Automation without understanding just scales mistakes

Update
Jan 23, 2026
by 
Sander Mangel
5 min
 read
Everyone seems to be at the forefront of automation. Or does it just seem that way?

I'm opening LinkedIn. My RSS feed is overflowing. Professional news is piling up. The same feeling over and over again: we are behind.

Companies automate half organizations. Finance is being replaced by agents. Development teams seem redundant. Marketing is now one intern with an arsenal of SaaS tools.

To be honest: FOMO is looming.

And then we try the same thing.
The tools work, only up to 80%. The “hacks” are generic. The vibe-coded solutions from agentic code editors? They still need a senior developer to clean up bugs, side effects and structural errors.

So what's wrong here?
Aren't we smart enough? Not fast enough? Not fanatical enough?

A statement by Kerry Moran (VP Research, Nielsen Norman Group) stuck:

“Smaller, more narrowly defined AI features are much easier to use. They may not be flashy, but they often make a difference.”

We recognize that. We are now seeing it in dozens of organizations.

The Great Pacific Garbage Patch of AI Deployment

AI promises a lot. But there is a serious risk in overuse.

Vibe-coded software runs business-critical processes.
AI customer agents crash when a question is slightly more complex than a shipping status.
Marketing content is full of generic, factually inaccurate claims.

The consequences of this will remain visible for years.

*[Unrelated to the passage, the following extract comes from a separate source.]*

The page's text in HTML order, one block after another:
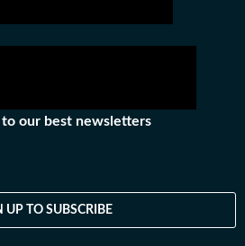
to our best newsletters
UP TO SUBSCRIBE

Like the Great Pacific Garbage Patch, our careless use of AI will haunt us for a long time to come.

How we learned to stop worrying

We use AI on a daily basis. It is indispensable. We recommend it for almost every customer project.

But we don't focus on quick tricks or cheap wins. We focus on places where we have control:

  • Deep operational knowledge
  • Control over input and output
  • Always a person in the loop

For each AI implementation, we go through the same checklist.

1. Can we define the task clearly?

Can we explain this step by step to a junior colleague?
Are the results measurable? Can we set quality criteria?
Would we dare to send the result directly to a customer?

If the answer is no, we won't automate it (yet).

2. Do we understand the unique cases?

Automation becomes exponentially more difficult when every second run results in an unexpected scenario. This not only leads to errors, but also to additional manual repairs.

We first identify edge cases.
If there are too many unknowns, we'll pause.

3. How do we keep people running?

AI should make people work faster and better, not invisibly replace them.
As soon as you do the latter, you lose control over critical processes.

We design explicit control points: reviews, approvals, decision moments.
People remain ultimately responsible.

What this looks like in practice

Every day, a customer received incoming letters that needed to be processed.
Each letter had to be read, the addressee determined and the correct account linked. Five manual steps per letter. Slowly. Error-prone at peak times.

We built a prototype:

  1. AI reads the letter.
  2. Determines the addressee.
  3. Links the correct account.

But: the employee always checks the final assignment before processing.

The process went from five actions to two.
The workload fell drastically.

Not an autonomous agent. No magic.
A narrowly defined tool, with a person in the loop.
Random cases are intercepted. The organization remains in control.

Not a revolution in weeks, but improvement in steps

We don't expect a digital revolution within a month.
We apply AI incrementally: testing, adjusting, improving.

This is a Kaizen approach.
AI is deeply embedded in processes, not superficially “sprinkled over” them. As a result, solutions become sustainable.

The ideal future: AI that actually 'works'

When AI is deployed step by step, we always see the same pattern:

Faster ROI
Value becomes visible in weeks, not quarters. Adjustments are made early, not after six months of failure.

Less technical debt
No vibe-coded solutions that keep haunting your codebase. Not half a job that needs continuous supervision.

Support in teams
If AI alleviates work instead of threatening jobs, adoption comes naturally.

Measurable impact
No vanity metrics, but a demonstrable reduction in workload and lead time.

The core

The AI revolution isn't about replacing your team overnight.
It's about finding small, solvable problems. They quantify. Understanding edge cases. And keep people running.

You are not behind.
You are careful.

And in a year, when a large number of companies with vibe-coded solutions are stuck in technical debt, you'll have systems that stand up.

Not sure if your next AI project has a chance of success?
Go through the three questions above with your team.

If you can answer them clearly, you are ready for a prototype.
If you can't do that, you've saved yourself six months of cleaning up.